With a simple example under our belts, let’s now turn to look at this slightly more complicated example:

ggplot(mpg, aes(displ, hwy)) +
geom_point() +
geom_smooth() +
facet_wrap(~year)

This plot adds three new components to the mix: facets, multiple layers and statistics. The facets and layers expand the data structure described above: each facet panel in each layer has its own dataset. You can think of this as a 3d array: the panels of the facets form a 2d grid, and the layers extend upwards in the 3rd dimension. In this case the data in the layers is the same, but in general we can plot different datasets on different layers.

The smooth layer is different to the point layer because it doesn’t display the raw data, but instead displays a statistical transformation of the data. Specifically, the smooth layer fits a smooth line through the middle of the data. This requires an additional step in the process described above: after mapping the data to aesthetics, the data is passed to a statistical transformation, or stat, which manipulates the data in some useful way. In this example, the stat fits the data to a loess smoother, and then returns predictions from evenly spaced points within the range of the data. Other useful stats include 1 and 2d binning, group means, quantile regression and contouring.

As well as adding an additional step to summarise the data, we also need some extra steps when we get to the scales. This is because we now have multiple datasets (for the different facets and layers) and we need to make sure that the scales are the same across all of them. Scaling actually occurs in three parts: transforming, training and mapping. We haven’t mentioned transformation before, but you have probably seen it before in log-log plots. In a log-log plot, the data values are not linearly mapped to position on the plot, but are first log-transformed.

• Scale transformation occurs before statistical transformation so that statistics are computed on the scale-transformed data. This ensures that a plot of $$\log(x)$$ vs. $$\log(y)$$ on linear scales looks the same as $$x$$ vs.  $$y$$ on log scales. There are many different transformations that can be used, including taking square roots, logarithms and reciprocals. See Section 9 for more details.

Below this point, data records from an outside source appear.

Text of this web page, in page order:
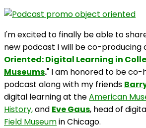
I'm excited to finally be able to
new podcast I will be co-producing
Oriented: Digital Learning in
Museums." I am honored to be co-
podcast along with my friends
digital learning at theAmerican
History,and Eve Gaus, head of
Field Museumin Chicago.

• After the statistics are computed, each scale is trained on every dataset from all the layers and facets. The training operation combines the ranges of the individual datasets to get the range of the complete data. Without this step, scales could only make sense locally and we wouldn’t be able to overlay different layers because their positions wouldn’t line up. Sometimes we do want to vary position scales across facets (but never across layers), and this is described more fully in Section 16.3.

• Finally the scales map the data values into aesthetic values. This is a local operation: the variables in each dataset are mapped to their aesthetic values, producing a new dataset that can then be rendered by the geoms.

Figure 12.2 illustrates the complete process schematically.